# Man Day in Houston, Texas!



## Mark Chance (Jun 24, 2006)

Man Day is suffering personnel shortages! 

I'm looking for two or three adult male players who don't mind beer, some harsh language, impromptu conservative political rants, really bad puns, and seriously fun role-playing action. 

We play every other Saturday at my house from about noon to about six. I live in NW Houston near the intersection of Bingle and 290. Next time we meet on 8 July, we're going to play M&M 2E. No experience necessary. I can even provide characters. 

Interested? Drop me an email at mchance3 at houston dot rr dot com.


----------



## Mark Chance (Jun 28, 2006)

Update: For the while, Man Day is filled to capacity.


----------



## Jdvn1 (Jun 30, 2006)

I'm not sure I'm still getting Man Day emails, but I've been working Fridays and Saturdays.

Recently, the store decided to cut back _all_ of the part-time workers. Including me. Which means, effectively, that I lost some of my Saturdays. Problem is, I don't know which Saturdays until about a week before.

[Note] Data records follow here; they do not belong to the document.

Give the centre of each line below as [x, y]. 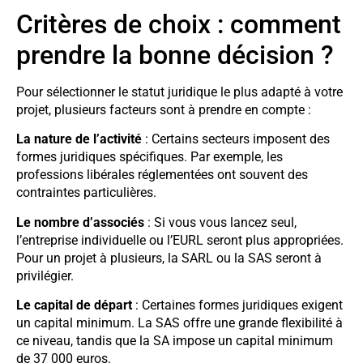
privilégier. [45, 275]
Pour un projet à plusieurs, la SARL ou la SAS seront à [169, 258]
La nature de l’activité [79, 139]
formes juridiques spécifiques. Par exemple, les [149, 157]
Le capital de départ [74, 305]
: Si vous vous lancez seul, [220, 222]
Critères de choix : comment [179, 24]
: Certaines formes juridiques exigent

Now, I know you're full up now, but if/when a spot opens up...
What's your opinion my potentially playing sporadic Saturdays? Would that mess with continuity too much? Would I end up behind way behind on xp and such? I imagine you'd probably prefer a more consistent player, nonetheless.


----------



## Mark Chance (Jul 7, 2006)

Jdvn1 said:
			
		

> What's your opinion my potentially playing sporadic Saturdays? Would that mess with continuity too much? Would I end up behind way behind on xp and such? I imagine you'd probably prefer a more consistent player, nonetheless.




In order: It's not necessarily a problem. Not too much, but sometimes moreso than others. Possibly, depending on much missing is going on.


----------



## SuperGamera (Jul 9, 2006)

When do you plan on having an opening in your group?  I live at 290 and 610.

Chris


----------



## Jdvn1 (Jul 9, 2006)

Not in order: Oh. Hm. Okay.



This week, instead of losing the Saturday, I lost the Friday. The same happens next week--work on Saturday, not on Friday.

Which means possible Saturdays are more infrequent than I thought.

It's kind of a frustrating schedule, and also frustrating that it's been so long since I've been to a Man Day.  I'd feel awkward, I think, going to one Man Day every month or two.

And, I also found out that the reason they cut back on the hours is that sales go down during the summer and that they cut back hours every summer--though, Borders' stock dropping below $20 exacerbates the problem.

This also means that, in theory, I'll be getting 'back to normal hours' in August or so.

Anyway, I have to regrettably concede that my schedule is too sporadic for any illusion of consistency. The only way I could attend a Man Day is for the occasional one-shot character, or cameo.

Though, consistency isn't really the point of Man Day anyway.


----------



## Mark Chance (Jul 14, 2006)

SuperGamera said:
			
		

> When do you plan on having an opening in your group?  I live at 290 and 610.




Technically, I've got an opening right now, assuming you can make it and your the type of person I wouldn't mind inviting into my house twice or so a month.


----------